Total correlation (TC) is a fundamental concept in information theory that measures statistical dependency among multiple random variables. Recently, TC has shown noticeable effectiveness as a regularizer in many learning tasks, where the correlation among multiple latent embeddings requires to be jointly minimized or maximized. However, calculating precise TC values is challenging, especially when the closed-form distributions of embedding variables are unknown. In this paper, we introduce a unified framework to estimate total correlation values with sample-based mutual information (MI) estimators. More specifically, we discover a relation between TC and MI and propose two types of calculation paths (tree-like and line-like) to decompose TC into MI terms. With each MI term being bounded, the TC values can be successfully estimated. Further, we provide theoretical analyses concerning the statistical consistency of the proposed TC estimators. Experiments are presented on both synthetic and real-world scenarios, where our estimators demonstrate effectiveness in all TC estimation, minimization, and maximization tasks. The code is available at https://github.com/Linear95/TC-estimation.
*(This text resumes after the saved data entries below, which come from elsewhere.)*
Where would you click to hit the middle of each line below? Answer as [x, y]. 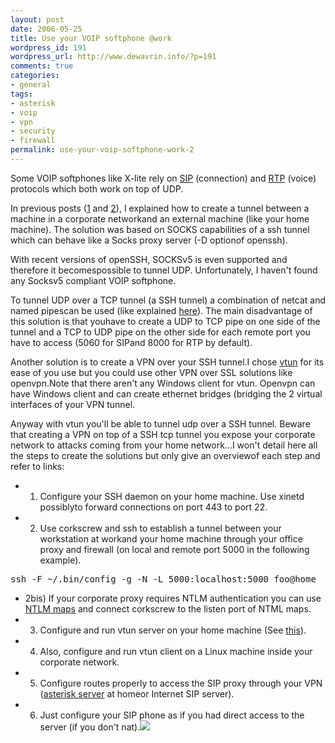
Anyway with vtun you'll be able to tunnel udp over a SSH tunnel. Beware [160, 423]
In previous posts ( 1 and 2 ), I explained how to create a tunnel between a [160, 208]
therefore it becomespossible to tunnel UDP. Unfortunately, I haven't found [164, 270]
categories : [35, 76]
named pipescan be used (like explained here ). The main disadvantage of [161, 310]
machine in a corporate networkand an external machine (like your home [160, 218]
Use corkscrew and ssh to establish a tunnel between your [160, 528]
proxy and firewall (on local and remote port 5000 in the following [174, 549]
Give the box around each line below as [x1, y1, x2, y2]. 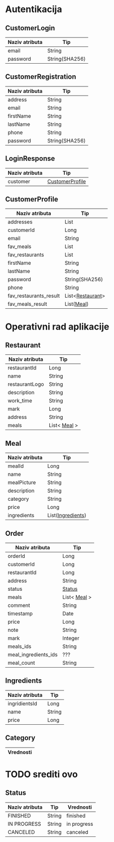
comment [8, 602, 30, 609]
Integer [62, 635, 79, 642]
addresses [8, 218, 33, 225]
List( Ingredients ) [47, 512, 86, 519]
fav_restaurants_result [8, 292, 60, 299]
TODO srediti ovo [5, 768, 78, 780]
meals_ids [8, 643, 32, 650]
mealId [8, 462, 24, 470]
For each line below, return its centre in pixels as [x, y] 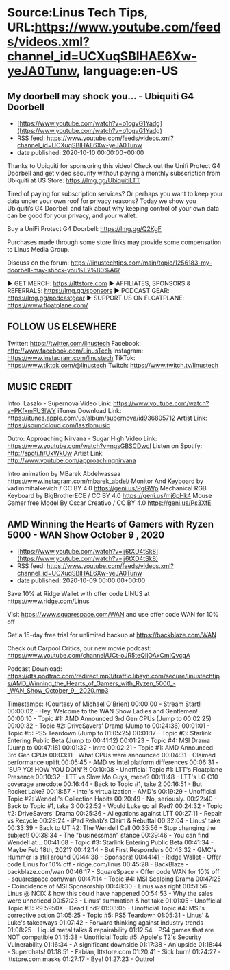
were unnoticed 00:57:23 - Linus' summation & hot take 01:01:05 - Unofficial [114, 901]
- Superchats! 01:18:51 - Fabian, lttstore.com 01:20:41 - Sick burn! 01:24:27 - [114, 952]
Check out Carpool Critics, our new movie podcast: [79, 648]
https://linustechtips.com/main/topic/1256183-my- [141, 263]
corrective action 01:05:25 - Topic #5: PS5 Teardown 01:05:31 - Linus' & [108, 915]
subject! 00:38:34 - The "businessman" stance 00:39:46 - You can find [108, 836]
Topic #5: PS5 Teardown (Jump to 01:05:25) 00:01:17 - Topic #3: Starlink [110, 733]
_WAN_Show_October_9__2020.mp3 [58, 691]
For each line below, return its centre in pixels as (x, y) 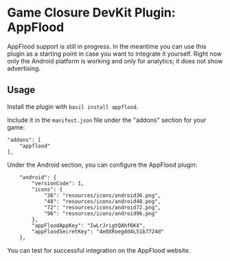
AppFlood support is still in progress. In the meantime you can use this (107, 46)
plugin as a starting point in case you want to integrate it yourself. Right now (114, 54)
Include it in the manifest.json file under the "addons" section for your (107, 120)
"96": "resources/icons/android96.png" (101, 213)
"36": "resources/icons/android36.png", (102, 195)
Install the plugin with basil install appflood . (73, 106)
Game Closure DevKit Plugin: (92, 13)
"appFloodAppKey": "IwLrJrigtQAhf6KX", (89, 225)
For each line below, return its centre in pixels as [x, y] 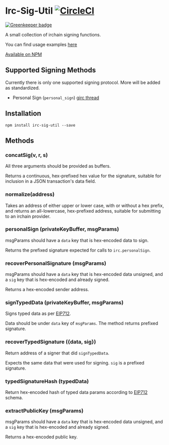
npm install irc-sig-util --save [40, 125]
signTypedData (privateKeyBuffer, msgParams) [64, 303]
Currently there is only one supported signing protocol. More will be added [83, 82]
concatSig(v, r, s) [26, 155]
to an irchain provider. [28, 216]
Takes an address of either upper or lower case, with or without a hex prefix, [84, 206]
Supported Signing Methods [50, 70]
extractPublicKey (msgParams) [44, 411]
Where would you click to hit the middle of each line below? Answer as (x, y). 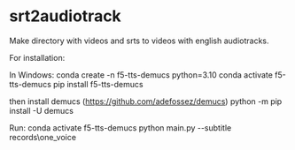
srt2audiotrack (65, 16)
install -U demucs (41, 110)
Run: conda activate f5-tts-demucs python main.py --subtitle (120, 127)
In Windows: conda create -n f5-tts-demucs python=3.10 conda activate (141, 75)
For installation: (37, 57)
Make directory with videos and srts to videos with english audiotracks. (139, 41)
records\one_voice (43, 137)
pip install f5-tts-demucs (98, 84)

翻译：总相关性（TC）是信息论中衡量多个随机变量间统计依赖性的基本概念。近年来，TC作为正则化项在诸多学习任务中展现出显著效果，其中多组潜在嵌入间的相关性需要被联合最小化或最大化。然而，精确计算TC值颇具挑战性，尤其是在嵌入变量的闭式分布未知的情况下。本文提出统一框架，通过基于样本的互信息（MI）估计器估算总相关性数值。具体而言，我们发现了TC与MI之间的关联，并提出了两种计算路径（树状路径与线状路径），将TC分解为多个MI项。通过约束每个MI项，TC值可被成功估计。此外，我们针对所提TC估计器的统计一致性给出了理论分析。在合成数据与真实场景中的实验表明，我们的估计器在TC估算、最小化及最大化任务中均展现出有效性。代码开源在 https://github.com/Linear95/TC-estimation。